Папенька вспыхнул, но состава преступления в моей речи не нашел, только раздраженно засопел.

— Я, конечно, буду помогать, но ей принадлежит по праву половина вашего имущества, если ты не забыл. Я тебя хоть и люблю, но матери не дам совершить широкий жест и отказаться от всего. И тебе не дам схитрить. Ты же знаешь, я юридическое образование получил не за сало, поэтому любую твою хитрость оберну против тебя. И хочешь разводиться — разводись, но подумай. Что ты предложишь молодой жене? Радикулит и гипертонию? И полцарства в придачу? А у нее аппетит будь здоров. И в плане секса, я думаю, тоже. Такие, как она, загораются, как спички. Ты потянешь?
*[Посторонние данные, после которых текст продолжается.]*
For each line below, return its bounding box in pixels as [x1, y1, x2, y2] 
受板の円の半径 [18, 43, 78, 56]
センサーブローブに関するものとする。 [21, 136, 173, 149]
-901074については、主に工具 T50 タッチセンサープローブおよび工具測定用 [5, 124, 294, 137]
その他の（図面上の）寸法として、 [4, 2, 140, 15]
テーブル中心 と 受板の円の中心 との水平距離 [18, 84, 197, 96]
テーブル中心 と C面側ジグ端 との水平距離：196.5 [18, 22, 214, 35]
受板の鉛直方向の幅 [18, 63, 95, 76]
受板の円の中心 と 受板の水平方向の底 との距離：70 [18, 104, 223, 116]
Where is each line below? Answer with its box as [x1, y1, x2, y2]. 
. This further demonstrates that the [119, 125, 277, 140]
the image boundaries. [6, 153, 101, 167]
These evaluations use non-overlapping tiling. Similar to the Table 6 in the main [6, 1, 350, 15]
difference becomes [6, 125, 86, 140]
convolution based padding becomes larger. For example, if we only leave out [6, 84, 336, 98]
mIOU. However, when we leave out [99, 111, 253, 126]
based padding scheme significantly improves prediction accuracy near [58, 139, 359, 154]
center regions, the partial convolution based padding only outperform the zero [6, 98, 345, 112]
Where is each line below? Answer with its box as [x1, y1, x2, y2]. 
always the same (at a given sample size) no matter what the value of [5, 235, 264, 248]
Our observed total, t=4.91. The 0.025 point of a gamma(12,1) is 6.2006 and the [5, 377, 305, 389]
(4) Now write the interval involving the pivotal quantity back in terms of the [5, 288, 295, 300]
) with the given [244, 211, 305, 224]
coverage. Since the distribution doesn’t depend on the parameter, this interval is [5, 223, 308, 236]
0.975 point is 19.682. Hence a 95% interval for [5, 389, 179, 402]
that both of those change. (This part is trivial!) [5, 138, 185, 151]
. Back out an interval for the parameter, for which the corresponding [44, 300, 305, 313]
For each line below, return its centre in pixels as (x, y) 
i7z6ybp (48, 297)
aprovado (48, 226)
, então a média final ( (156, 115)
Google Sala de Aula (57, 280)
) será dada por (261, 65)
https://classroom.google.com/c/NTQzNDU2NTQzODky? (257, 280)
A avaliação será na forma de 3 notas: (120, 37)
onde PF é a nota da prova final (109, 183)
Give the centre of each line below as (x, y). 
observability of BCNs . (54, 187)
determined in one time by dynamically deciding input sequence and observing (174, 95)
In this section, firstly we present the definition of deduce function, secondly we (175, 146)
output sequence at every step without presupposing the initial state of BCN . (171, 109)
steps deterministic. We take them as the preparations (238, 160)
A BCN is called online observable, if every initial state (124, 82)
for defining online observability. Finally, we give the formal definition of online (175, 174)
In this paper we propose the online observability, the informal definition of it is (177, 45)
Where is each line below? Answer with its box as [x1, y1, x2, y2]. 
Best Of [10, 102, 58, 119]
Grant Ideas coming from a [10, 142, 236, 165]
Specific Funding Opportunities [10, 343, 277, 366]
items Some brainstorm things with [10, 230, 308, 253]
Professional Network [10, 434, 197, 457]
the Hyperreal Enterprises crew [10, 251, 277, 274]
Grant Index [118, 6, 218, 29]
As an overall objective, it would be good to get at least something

Я говорил намеренно жестко, не делая скидки на больничную койку. Матери намного хуже. Но поскольку отец явно болен на две головы, значит надо лечить. А лечение мало когда бывает приятным. И мой Матвей Тимофеевич еще больше помрачнел.

— Я еще не думал о разводе. Это все неприятно.

— Ну, теперь у тебя время появилось, подумай. И главное выздоравливай. И я бы на твоем месте все-таки обратился к своему костоправу. Со здоровьем шутки плохи. Звони, если что-то понадобится.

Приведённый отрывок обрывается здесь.